Tool-use can ensure that deterministic steps are deterministic and avoid hallucinations.

Context and edge cases:
Preempt and explain known edge-cases.
Provide clean instructions for handling them.
Leverage existing business documents like customer support scripts, how-to guides and other instruction manuals.

Orchestration

Agents with a very complex workflow or that have access to a large number of tools are more prone to get confused.
Simpler agents with more focussed tools are better:

  • separation of concerns: less "cognitive" load
  • Simpler agents are easier to validate and optimise.
  • More composable agents allow for more dynamic workflows

Orchestration is allowing different agents to work together by making them known to each other and providing good documentation about what each agent is good at.

There are two types of orchestration:

Manager: One agent with access to the other agents as tools. Calls and waits on them as part of its own workflow.

Example: "Translate this text into French, Italian and Spanish". Manager will send the request to an agent focussed on each language. Collects the responses and returns the result to the user.

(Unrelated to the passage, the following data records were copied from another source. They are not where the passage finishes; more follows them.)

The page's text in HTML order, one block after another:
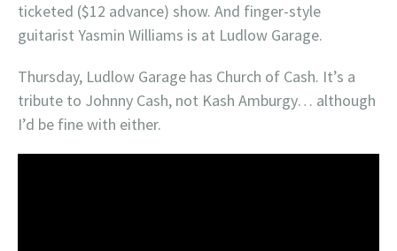
ticketed ($12 advance) show. And finger-style
guitarist Yasmin Williams is at Ludlow Garage.
Thursday, Ludlow Garage has Church of Cash. It’s a
tribute to Johnny Cash, not Kash Amburgy… although
I’d be fine with either.
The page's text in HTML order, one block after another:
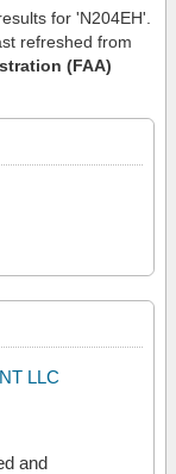
for 'N204EH'.
refreshed from
(FAA)
LLC
and
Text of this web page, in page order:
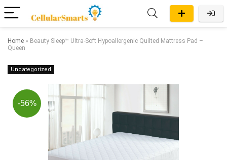
Home » Beauty Sleep™ Ultra-Soft Hypoallergenic Quilted Mattress Pad –
Queen
Uncategorized
-56%
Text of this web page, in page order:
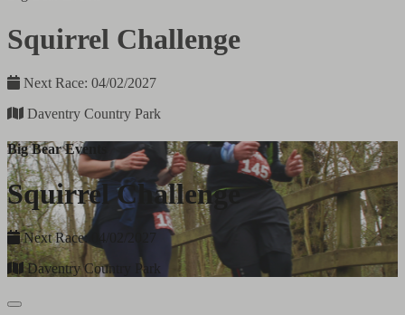
Squirrel Challenge
Next Race: 04/02/2027
Daventry Country Park
Big Bear Events
Squirrel Challenge
Next Race: 04/02/2027
Daventry Country Park
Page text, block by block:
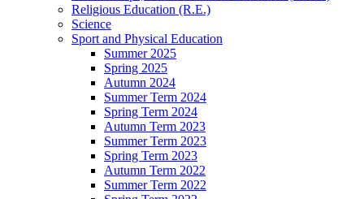
Religious Education (R.E.)
Science
Sport and Physical Education
Summer 2025
Spring 2025
Autumn 2024
Summer Term 2024
Spring Term 2024
Autumn Term 2023
Summer Term 2023
Spring Term 2023
Autumn Term 2022
Summer Term 2022
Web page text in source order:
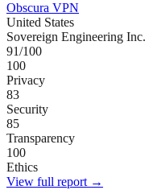
Obscura VPN
United States
Sovereign Engineering Inc.
91/100
100
Privacy
83
Security
85
Transparency
100
Ethics
View full report →
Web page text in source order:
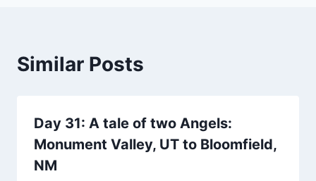
Similar Posts
Day 31: A tale of two Angels:
Monument Valley, UT to Bloomfield,
NM
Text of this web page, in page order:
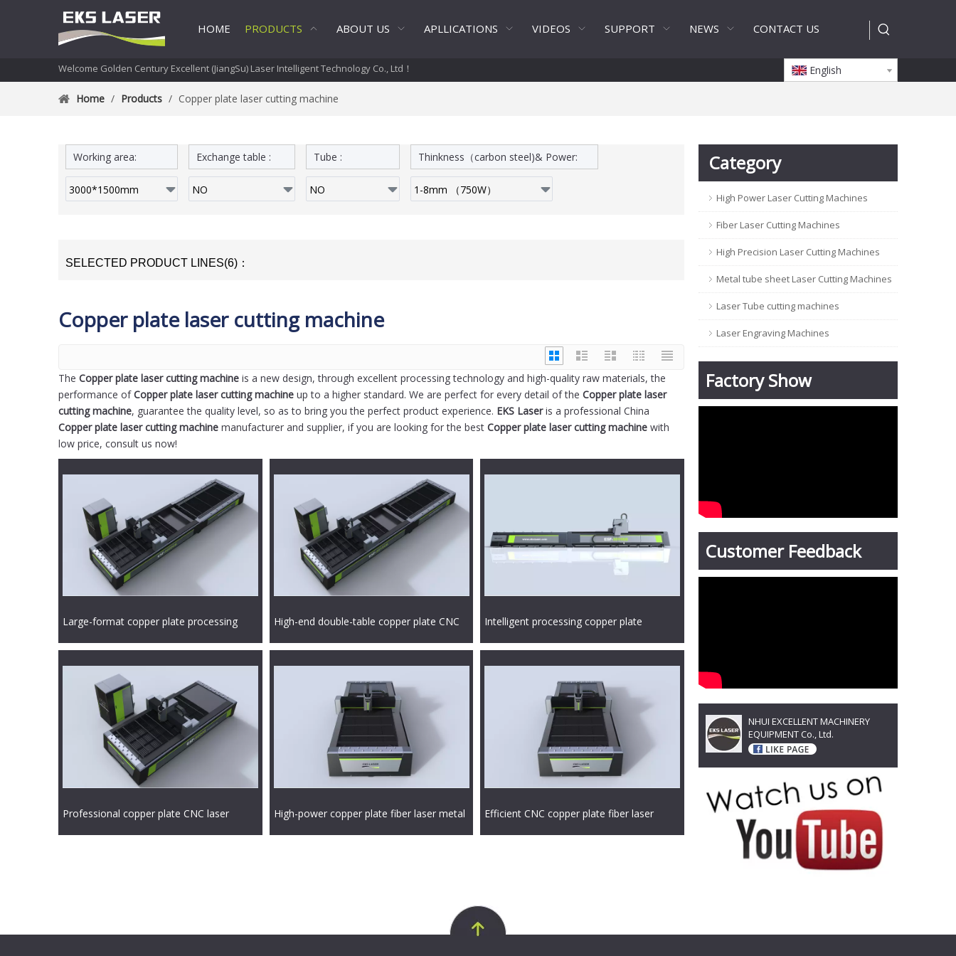
HOME PRODUCTS ABOUT US APLLICATIONS VIDEOS SUPPORT NEWS CONTACT US
Welcome Golden Century Excellent (JiangSu) Laser Intelligent Technology Co., Ltd！ English
Home / Products / Copper plate laser cutting machine
Working area: Exchange table : Tube : Thinkness（carbon steel)& Power:
SELECTED PRODUCT LINES(6)：
Copper plate laser cutting machine
The Copper plate laser cutting machine is a new design, through excellent processing technology and high-quality raw materials, the
performance ofCopper plate laser cutting machine up to a higher standard. We are perfect for every detail of the Copper plate laser
cutting machine, guarantee the quality level, so as to bring you the perfect product experience. EKS Laseris a professional China
Copper plate laser cutting machine manufacturer and supplier, if you are looking for the best Copper plate laser cutting machine with
low price, consult us now!
Large-format copper plate processing
High-end double-table copper plate CNC
Intelligent processing copper plate
Professional copper plate CNC laser
High-power copper plate fiber laser metal
Efficient CNC copper plate fiber laser
Category
High Power Laser Cutting Machines
Fiber Laser Cutting Machines
High Precision Laser Cutting Machines
Metal tube sheet Laser Cutting Machines
Laser Tube cutting machines
Laser Engraving Machines
Factory Show
Customer Feedback
NHUI EXCELLENT MACHINERY
EQUIPMENT Co., Ltd.

Decentralised agents: Agents that know about other agents as tools and can determine that the workflow should be handed over to a specific agent, terminating its involvement in the workflow.

Example:
Welcome agent can receive customer call, determine the nature of the call and transfer the request to an agent that can take over - agent to handle complaints, agent to handle refunds, etc.

Guardrails

Guardrails can be implemented as agents that evaluate the output of the agents working on reaching the goal.

Layered approach:
Start with general guards such as:

  • data privacy risks
  • reputation risks

Other types of guards:

  • relevance
  • safety
  • PII
  • moderation
  • tool risks
  • output validation

Lastly, guardrails can be added against specific real world cases where previous guards failed.

Optimistic execution: Guards can run concurrently with some of the steps and only intervene when their conditions are breached. At this point it might be necessary for human intervention.

Conclusion

Agents represent a new era where software can reason through ambiguity and navigate complex workflows autonomously.

Foundations of good models:

  • capable models
  • well-defined tools
  • clear instructions

Start simple, with a single agent.
Validate use-case.
Evolve into multi-agent orchestration when it becomes necessary.